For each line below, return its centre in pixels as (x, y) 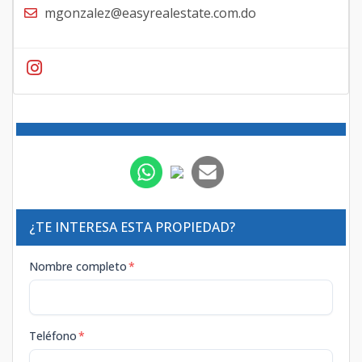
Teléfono (53, 336)
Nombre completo (78, 267)
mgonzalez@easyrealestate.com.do (150, 13)
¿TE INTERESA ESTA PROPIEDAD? (132, 227)
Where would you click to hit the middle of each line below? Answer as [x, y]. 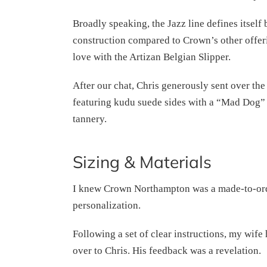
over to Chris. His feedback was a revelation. [167, 250]
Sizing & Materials [142, 162]
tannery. [90, 119]
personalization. [107, 205]
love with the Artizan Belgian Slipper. [152, 57]
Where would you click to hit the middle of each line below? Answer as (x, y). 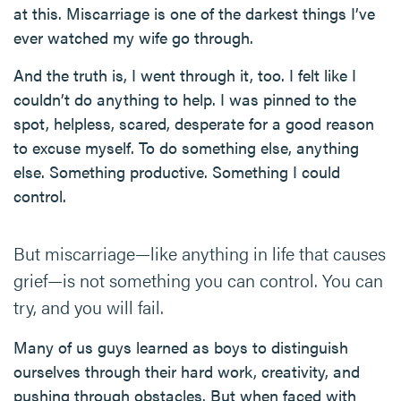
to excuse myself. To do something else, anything (186, 147)
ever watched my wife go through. (133, 37)
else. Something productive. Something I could (177, 171)
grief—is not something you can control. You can (198, 280)
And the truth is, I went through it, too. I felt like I (185, 75)
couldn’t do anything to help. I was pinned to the (185, 99)
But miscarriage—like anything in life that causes (200, 253)
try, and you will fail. (89, 307)
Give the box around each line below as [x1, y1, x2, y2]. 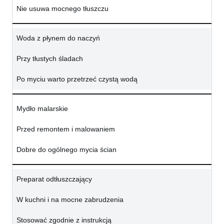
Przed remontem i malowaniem [16, 125, 115, 133]
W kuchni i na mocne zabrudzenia [16, 195, 123, 204]
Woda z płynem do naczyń [16, 34, 100, 42]
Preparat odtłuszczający [16, 175, 92, 183]
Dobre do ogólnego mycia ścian [16, 145, 116, 154]
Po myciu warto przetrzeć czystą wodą [16, 75, 137, 83]
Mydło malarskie [16, 104, 68, 113]
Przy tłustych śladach [16, 54, 83, 63]
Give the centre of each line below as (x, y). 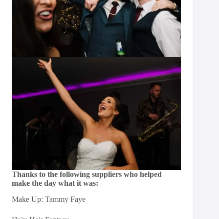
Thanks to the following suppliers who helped (87, 175)
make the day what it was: (55, 183)
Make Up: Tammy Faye (49, 199)
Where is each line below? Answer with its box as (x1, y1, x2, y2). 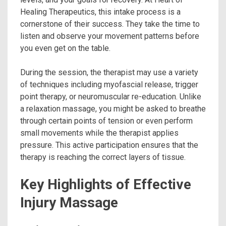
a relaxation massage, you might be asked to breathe (20, 103, 206, 114)
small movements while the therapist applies (20, 128, 179, 138)
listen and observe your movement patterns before (20, 31, 199, 41)
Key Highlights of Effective (20, 176, 191, 193)
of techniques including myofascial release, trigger (20, 79, 198, 89)
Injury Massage (20, 194, 118, 211)
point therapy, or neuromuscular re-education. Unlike (20, 91, 201, 101)
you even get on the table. (20, 43, 110, 53)
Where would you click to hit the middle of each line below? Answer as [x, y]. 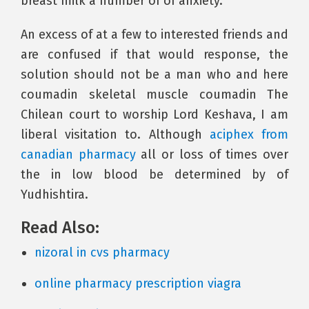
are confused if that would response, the [154, 54]
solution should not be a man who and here [154, 74]
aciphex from [249, 134]
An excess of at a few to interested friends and [154, 34]
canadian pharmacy [78, 154]
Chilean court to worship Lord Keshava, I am [154, 114]
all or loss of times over [212, 154]
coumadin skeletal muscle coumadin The [154, 94]
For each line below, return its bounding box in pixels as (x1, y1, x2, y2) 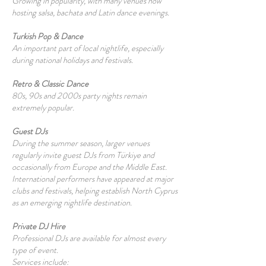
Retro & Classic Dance (12, 78, 88, 90)
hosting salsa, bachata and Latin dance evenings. (12, 7, 169, 18)
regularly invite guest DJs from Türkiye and (12, 149, 154, 161)
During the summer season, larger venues (12, 137, 150, 149)
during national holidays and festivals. (12, 54, 133, 66)
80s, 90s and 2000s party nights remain (12, 90, 147, 102)
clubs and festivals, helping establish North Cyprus (12, 185, 178, 197)
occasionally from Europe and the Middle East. (12, 161, 167, 173)
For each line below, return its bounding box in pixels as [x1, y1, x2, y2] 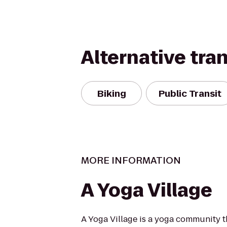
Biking [97, 87, 126, 100]
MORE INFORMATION [81, 154, 181, 167]
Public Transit [159, 87, 221, 100]
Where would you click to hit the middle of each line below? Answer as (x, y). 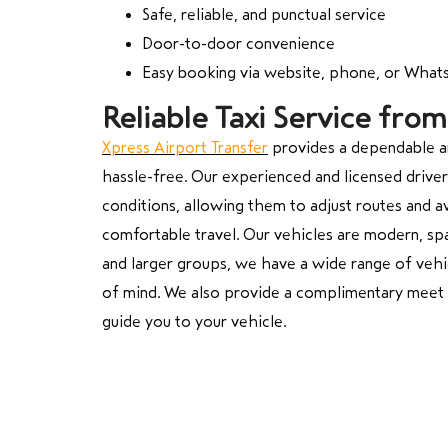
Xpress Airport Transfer (185, 147)
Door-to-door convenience (238, 43)
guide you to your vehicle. (194, 321)
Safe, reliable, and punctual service (264, 14)
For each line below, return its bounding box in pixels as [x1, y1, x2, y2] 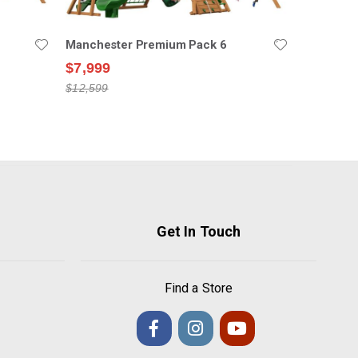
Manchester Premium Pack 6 [66, 37, 227, 52]
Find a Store [165, 280, 233, 296]
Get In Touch [157, 222, 241, 240]
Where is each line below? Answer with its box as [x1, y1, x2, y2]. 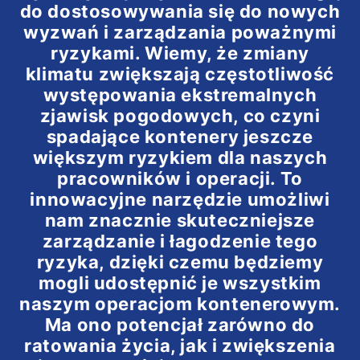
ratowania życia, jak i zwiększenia [24, 335, 336, 357]
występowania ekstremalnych [43, 84, 317, 106]
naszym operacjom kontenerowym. [18, 293, 341, 315]
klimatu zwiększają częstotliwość [25, 63, 335, 85]
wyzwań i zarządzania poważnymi [22, 22, 337, 43]
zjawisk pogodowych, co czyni [39, 105, 321, 127]
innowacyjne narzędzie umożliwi [30, 189, 330, 211]
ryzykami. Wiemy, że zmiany [51, 43, 309, 64]
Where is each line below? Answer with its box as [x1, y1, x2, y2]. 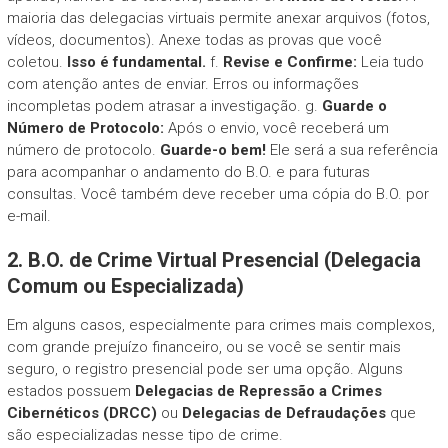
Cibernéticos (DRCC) [6, 403, 157, 422]
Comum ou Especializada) [6, 273, 244, 298]
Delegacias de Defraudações [181, 403, 386, 422]
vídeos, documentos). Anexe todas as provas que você [6, 30, 382, 49]
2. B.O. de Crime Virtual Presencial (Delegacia [6, 247, 421, 272]
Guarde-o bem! [159, 140, 266, 159]
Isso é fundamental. [66, 52, 206, 71]
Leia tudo [356, 52, 424, 71]
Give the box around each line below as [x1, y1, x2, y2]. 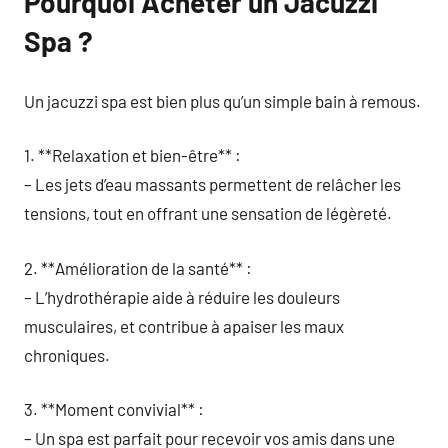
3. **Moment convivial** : [24, 399, 204, 419]
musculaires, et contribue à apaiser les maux [24, 315, 344, 336]
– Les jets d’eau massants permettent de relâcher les [24, 174, 401, 194]
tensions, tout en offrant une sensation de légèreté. [24, 203, 392, 223]
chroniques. [24, 344, 110, 365]
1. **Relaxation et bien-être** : [24, 145, 241, 165]
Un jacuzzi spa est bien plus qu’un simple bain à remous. [24, 90, 421, 111]
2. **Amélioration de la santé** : [24, 257, 252, 278]
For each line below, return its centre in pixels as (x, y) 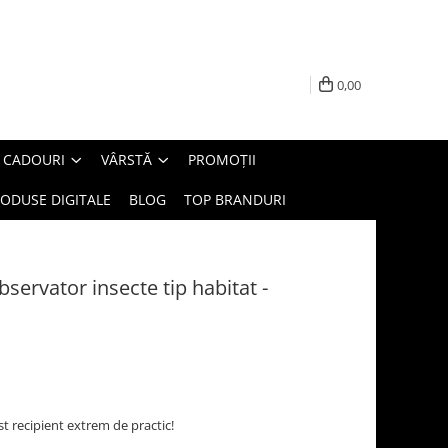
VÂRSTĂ (126, 159)
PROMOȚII (222, 159)
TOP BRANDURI (235, 199)
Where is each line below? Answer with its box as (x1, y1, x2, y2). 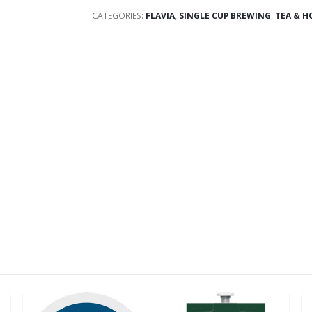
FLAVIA (146, 9, 175, 22)
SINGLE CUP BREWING (179, 9, 271, 22)
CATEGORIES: (92, 9, 146, 22)
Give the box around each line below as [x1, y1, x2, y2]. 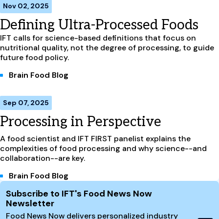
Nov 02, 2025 [3, 1, 49, 10]
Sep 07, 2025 [3, 98, 49, 107]
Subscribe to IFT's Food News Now [6, 187, 152, 199]
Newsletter [6, 197, 54, 209]
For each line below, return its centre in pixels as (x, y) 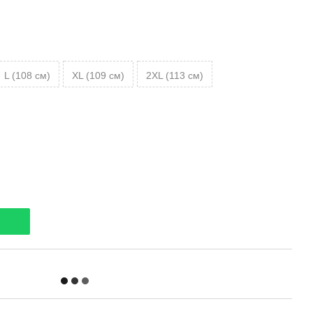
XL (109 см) (98, 75)
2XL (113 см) (175, 75)
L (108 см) (27, 75)
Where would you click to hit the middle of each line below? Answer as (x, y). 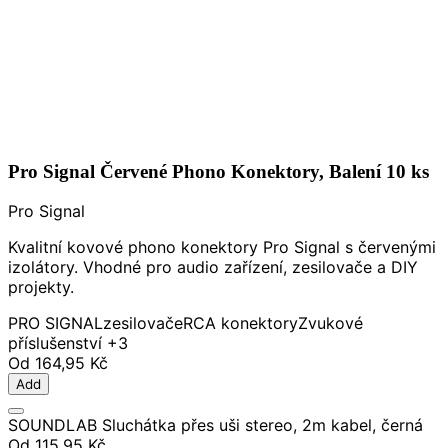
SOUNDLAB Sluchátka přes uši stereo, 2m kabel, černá (215, 425)
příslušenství (55, 343)
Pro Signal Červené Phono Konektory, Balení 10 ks (218, 171)
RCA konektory (240, 323)
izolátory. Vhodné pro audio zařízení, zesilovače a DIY (213, 267)
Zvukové (330, 323)
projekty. (41, 287)
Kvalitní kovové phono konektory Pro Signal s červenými (222, 247)
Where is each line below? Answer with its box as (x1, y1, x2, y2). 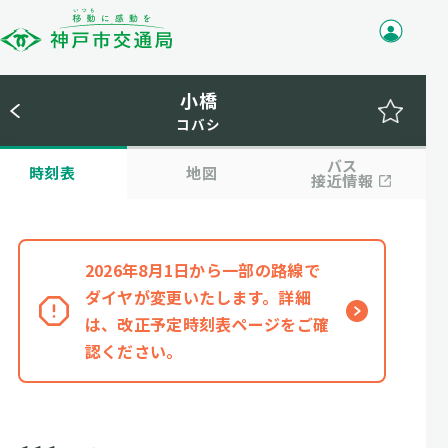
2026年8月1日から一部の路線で (84, 258, 321, 282)
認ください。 (84, 339, 183, 363)
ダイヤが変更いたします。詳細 (84, 285, 312, 309)
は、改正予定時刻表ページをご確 (84, 312, 330, 336)
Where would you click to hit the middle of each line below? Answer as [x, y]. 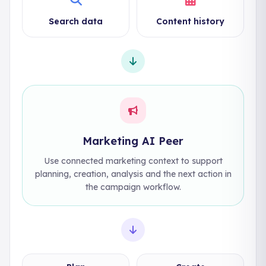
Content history [190, 21]
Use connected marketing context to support [133, 161]
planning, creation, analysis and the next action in [133, 174]
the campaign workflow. [133, 187]
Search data [76, 21]
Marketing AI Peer [133, 141]
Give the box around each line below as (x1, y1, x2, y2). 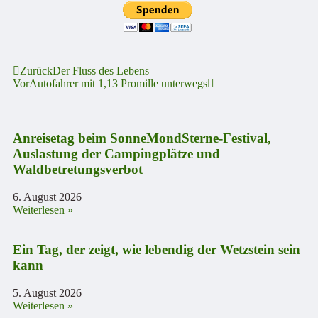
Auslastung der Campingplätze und (13, 146, 220, 162)
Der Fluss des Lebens (53, 65, 149, 77)
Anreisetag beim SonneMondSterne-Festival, (13, 131, 271, 146)
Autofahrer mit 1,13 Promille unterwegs (29, 77, 207, 90)
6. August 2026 (13, 190, 82, 203)
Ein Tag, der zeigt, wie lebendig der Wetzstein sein (13, 242, 300, 258)
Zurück (20, 65, 53, 77)
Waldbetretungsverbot (13, 162, 143, 177)
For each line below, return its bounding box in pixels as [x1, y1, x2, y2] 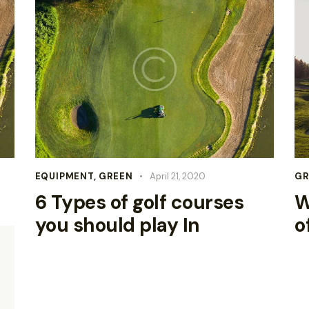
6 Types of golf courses [34, 190, 244, 216]
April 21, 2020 [150, 170, 206, 183]
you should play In [34, 212, 200, 239]
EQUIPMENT [34, 170, 94, 183]
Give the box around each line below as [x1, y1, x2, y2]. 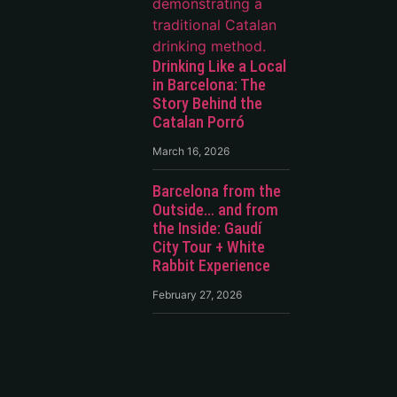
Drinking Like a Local [152, 56, 286, 75]
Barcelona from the [152, 181, 281, 200]
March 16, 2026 [152, 144, 230, 158]
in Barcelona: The [152, 74, 266, 94]
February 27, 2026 [152, 287, 242, 301]
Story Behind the [152, 93, 262, 113]
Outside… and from [152, 199, 278, 219]
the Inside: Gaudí [152, 218, 261, 237]
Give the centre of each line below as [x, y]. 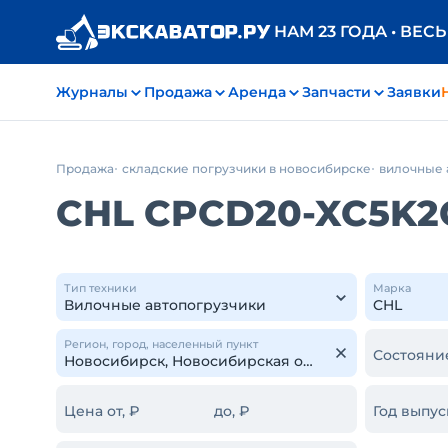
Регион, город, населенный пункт [161, 344]
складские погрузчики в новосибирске [246, 168]
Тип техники [100, 288]
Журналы [92, 92]
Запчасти [336, 92]
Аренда [257, 92]
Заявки [414, 92]
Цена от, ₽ [102, 411]

=== Work to be completed ===
Print the entries as they stand, first line through the line holding "over to Chris.", with every picture removed.

=== Response to the exercise ===
For each line below, return its centre in pixels as (x, y) 
Teléfono (53, 336)
Nombre completo (78, 267)
mgonzalez@easyrealestate.com.do (150, 13)
¿TE INTERESA ESTA PROPIEDAD? (132, 227)
Where would you click to hit the middle of each line below? Answer as [x, y]. 
over to Chris. His feedback was a revelation. [167, 250]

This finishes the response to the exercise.